Truth to tell, I was lucky that I had a good family back home, a beautiful town, and a job that I could do online. Not every Louisiana expat has these things, and that lack may keep them in exile, against their wishes. Nevertheless, many of us may come to realize that the limits we must accept by moving back to Louisiana make possible a richness of experience that we cannot have anywhere else. And it opens opportunities for us to take the good things we learned in exile and put them to work making our state a place that will be easier for our kids, whatever their calling, to choose as their home.
The cultural case for moving home to Louisiana, then, is fundamentally a countercultural one.
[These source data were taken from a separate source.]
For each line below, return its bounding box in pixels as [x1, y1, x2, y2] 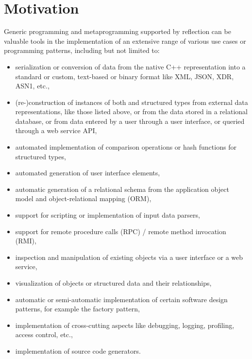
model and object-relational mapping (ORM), [15, 193, 151, 204]
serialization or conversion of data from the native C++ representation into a [15, 61, 246, 71]
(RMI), [15, 236, 36, 246]
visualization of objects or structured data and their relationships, [15, 278, 212, 288]
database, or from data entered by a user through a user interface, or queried [15, 116, 245, 126]
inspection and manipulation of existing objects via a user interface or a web [15, 252, 243, 262]
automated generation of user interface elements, [15, 168, 160, 178]
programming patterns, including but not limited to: [4, 45, 160, 55]

The small life expats leave behind in search of grandeur in the world beyond Louisiana—a life whose limits are set only by our own desires and capabilities—may contain a profundity, even a greatness, that is hard to see when you judge it by contemporary American standards.
But how much sense do those standards make when judging a life? A Louisiana native who works in Washington politics said to me that folks back home know something about the good life that other people don't.
“It's OK to be average there,” he said. “To go to work each day, come home, have a beer, and love your family and friends. One thing that really sucks about D.C. is that everyone here very seriously carries the burden of having to Change the World.”
To be freed from the felt burden of having to Change the World, of having to get ahead, of having to think of your life in terms of achieve, achieve, achieve—it's an unusual thing. You can be only OK in Louisiana, or maybe even a basket case, and they'll love you anyway, as long as you can laugh at yourself and at life, and know how to sit on the front porch, so to speak, and pass a good time.
I didn't know how important all of this was until my sister Ruthie died. I didn't know that the things about Louisiana that used to hold me back turned out to be the things that held my Starhill family together in their time of great trial. There was a lot I didn't know as an ambitious LSU journalism undergraduate, and one truth is this: Life is too hard and too short to spend in the office trying to get ahead, while outside in the bright sunshine, the parade passes by.